The proper transfer of genetic information from DNA to RNA to protein is essential for cell-fate control, development, and health. Methylation of DNA, RNAs, histones, and non-histone proteins is a reversible post-synthesis modification that finetunes gene expression and function in diverse physiological processes. Aberrant methylation caused by genetic mutations or environmental stimuli promotes various diseases and accelerates aging, necessitating the development of therapies to correct the disease-driver methylation imbalance. In this Review, we summarize the operating system of methylation across the central dogma, which includes writers, erasers, readers, and reader-independent outputs. We then discuss how dysregulation of the system contributes to neurological disorders, cancer, and aging. Current small-molecule compounds that target the modifiers show modest success in certain cancers. The methylome-wide action and lack of specificity lead to undesirable biological effects and cytotoxicity, limiting their therapeutic application, especially for diseases with a monogenic cause or different directions of methylation changes. Emerging tools capable of site-specific methylation manipulation hold great promise to solve this dilemma. With the refinement of delivery vehicles, these new tools are well positioned to advance the basic research and clinical translation of the methylation field.
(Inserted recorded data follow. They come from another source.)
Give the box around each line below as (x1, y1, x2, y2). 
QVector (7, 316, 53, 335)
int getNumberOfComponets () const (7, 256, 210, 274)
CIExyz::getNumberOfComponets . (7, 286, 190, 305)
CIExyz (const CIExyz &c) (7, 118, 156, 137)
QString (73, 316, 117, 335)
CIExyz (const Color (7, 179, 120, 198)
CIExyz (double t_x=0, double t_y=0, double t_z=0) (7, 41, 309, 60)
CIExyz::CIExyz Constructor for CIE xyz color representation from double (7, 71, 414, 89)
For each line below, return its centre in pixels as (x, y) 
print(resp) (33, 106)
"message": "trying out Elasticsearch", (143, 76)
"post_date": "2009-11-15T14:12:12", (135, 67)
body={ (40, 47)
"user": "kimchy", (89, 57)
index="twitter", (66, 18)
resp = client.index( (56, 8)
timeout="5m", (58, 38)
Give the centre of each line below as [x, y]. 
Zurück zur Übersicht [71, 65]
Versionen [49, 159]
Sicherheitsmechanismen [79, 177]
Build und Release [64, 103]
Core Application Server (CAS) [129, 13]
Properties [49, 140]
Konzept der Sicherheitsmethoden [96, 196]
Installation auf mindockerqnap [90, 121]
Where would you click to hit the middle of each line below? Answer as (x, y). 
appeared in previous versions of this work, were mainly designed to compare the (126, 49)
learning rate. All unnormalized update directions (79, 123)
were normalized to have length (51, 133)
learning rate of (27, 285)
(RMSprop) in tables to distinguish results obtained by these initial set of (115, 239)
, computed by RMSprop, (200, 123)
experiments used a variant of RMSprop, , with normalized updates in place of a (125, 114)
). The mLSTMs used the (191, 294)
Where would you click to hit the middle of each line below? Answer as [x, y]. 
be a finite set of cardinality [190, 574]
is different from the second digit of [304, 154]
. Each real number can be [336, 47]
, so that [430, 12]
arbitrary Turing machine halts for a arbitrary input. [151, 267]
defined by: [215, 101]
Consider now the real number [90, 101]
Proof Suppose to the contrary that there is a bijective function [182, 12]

遗传信息从 DNA 到 RNA 再到蛋白质的正确转移对于细胞命运控制、发育和健康至关重要。DNA、RNA、组蛋白和非组蛋白的甲基化是一种可逆的合成后修饰，可在多种生理过程中微调基因表达和功能。由基因突变或环境刺激引起的异常甲基化会促进各种疾病并加速衰老，因此需要开发疗法来纠正疾病驱动的甲基化失衡。在这篇综述中，我们总结了跨越中心法则的甲基化操作系统，其中包括写入器、擦除器、读取器和独立于读取器的输出。然后我们讨论该系统的失调如何导致神经系统疾病、癌症和衰老。目前针对修饰剂的小分子化合物在某些癌症中显示出一定的成功。甲基化范围内的作用和缺乏特异性导致不良的生物效应和细胞毒性，限制了它们的治疗应用，特别是对于具有单基因原因或不同方向甲基化变化的疾病。能够进行位点特异性甲基化操作的新兴工具有望解决这一困境。随着运载工具的完善，这些新工具完全有能力推进甲基化领域的基础研究和临床转化。